TASK BRIEF: On every line of the listing, check for "environment"; copy the lines that have it.

THE DATA:
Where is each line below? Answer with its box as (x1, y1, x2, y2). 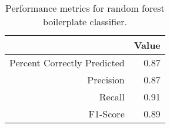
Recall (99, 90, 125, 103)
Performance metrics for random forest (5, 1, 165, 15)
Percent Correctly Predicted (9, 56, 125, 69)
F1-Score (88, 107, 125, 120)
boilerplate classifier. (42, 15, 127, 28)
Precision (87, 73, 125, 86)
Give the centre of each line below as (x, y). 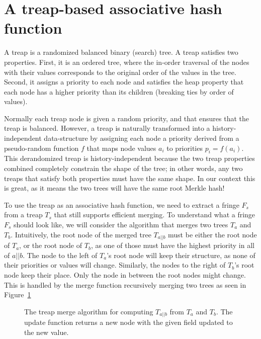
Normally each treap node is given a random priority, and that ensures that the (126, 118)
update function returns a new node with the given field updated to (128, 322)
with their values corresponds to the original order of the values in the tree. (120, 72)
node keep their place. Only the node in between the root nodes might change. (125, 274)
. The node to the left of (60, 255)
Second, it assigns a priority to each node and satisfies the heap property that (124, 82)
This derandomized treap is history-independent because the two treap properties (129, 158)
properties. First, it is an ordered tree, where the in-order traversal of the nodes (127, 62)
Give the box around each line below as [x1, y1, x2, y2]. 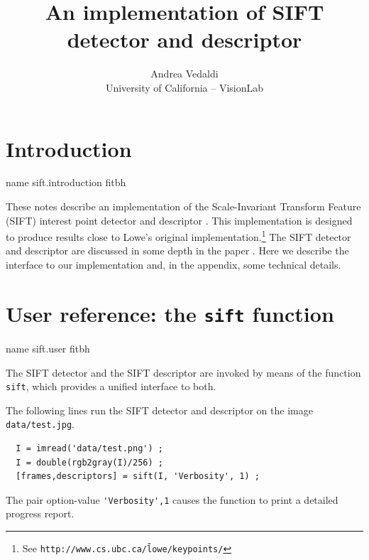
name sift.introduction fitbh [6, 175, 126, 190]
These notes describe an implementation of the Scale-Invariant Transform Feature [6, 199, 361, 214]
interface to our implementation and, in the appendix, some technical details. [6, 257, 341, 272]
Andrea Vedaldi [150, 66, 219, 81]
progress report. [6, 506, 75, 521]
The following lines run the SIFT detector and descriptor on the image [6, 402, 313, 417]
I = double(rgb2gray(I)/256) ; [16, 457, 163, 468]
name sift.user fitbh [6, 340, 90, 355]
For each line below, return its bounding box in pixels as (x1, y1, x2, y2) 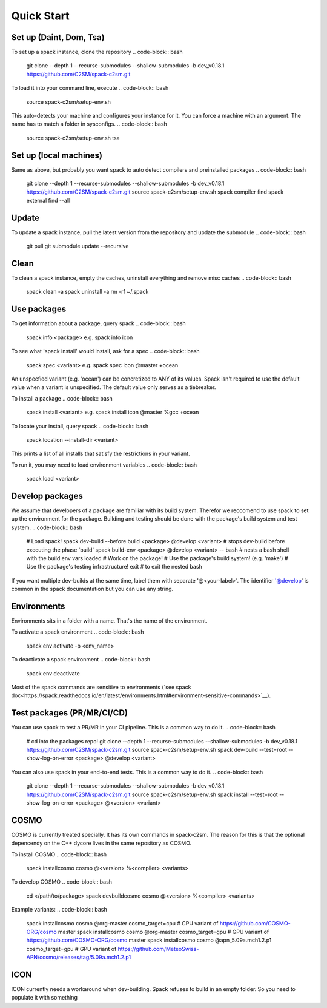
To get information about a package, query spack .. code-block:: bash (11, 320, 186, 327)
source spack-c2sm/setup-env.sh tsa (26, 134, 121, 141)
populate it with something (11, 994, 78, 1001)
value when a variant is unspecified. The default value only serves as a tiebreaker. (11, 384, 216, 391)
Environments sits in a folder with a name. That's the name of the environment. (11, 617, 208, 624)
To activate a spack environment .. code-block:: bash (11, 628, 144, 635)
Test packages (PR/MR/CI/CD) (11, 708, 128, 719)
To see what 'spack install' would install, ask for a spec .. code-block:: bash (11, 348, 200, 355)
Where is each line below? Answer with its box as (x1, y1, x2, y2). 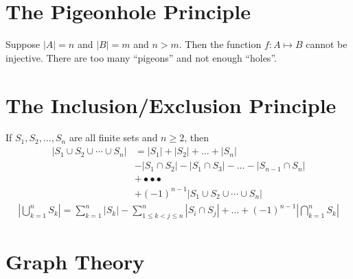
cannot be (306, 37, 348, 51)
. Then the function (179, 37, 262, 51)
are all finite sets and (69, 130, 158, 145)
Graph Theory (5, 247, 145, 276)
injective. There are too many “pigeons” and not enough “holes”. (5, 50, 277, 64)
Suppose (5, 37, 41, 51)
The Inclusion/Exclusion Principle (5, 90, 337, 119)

SOLUTION BELOW:
Environments sits in a folder with a name. That's the name of the environment. (11, 617, 208, 624)
To activate a spack environment .. code-block:: bash (11, 628, 144, 635)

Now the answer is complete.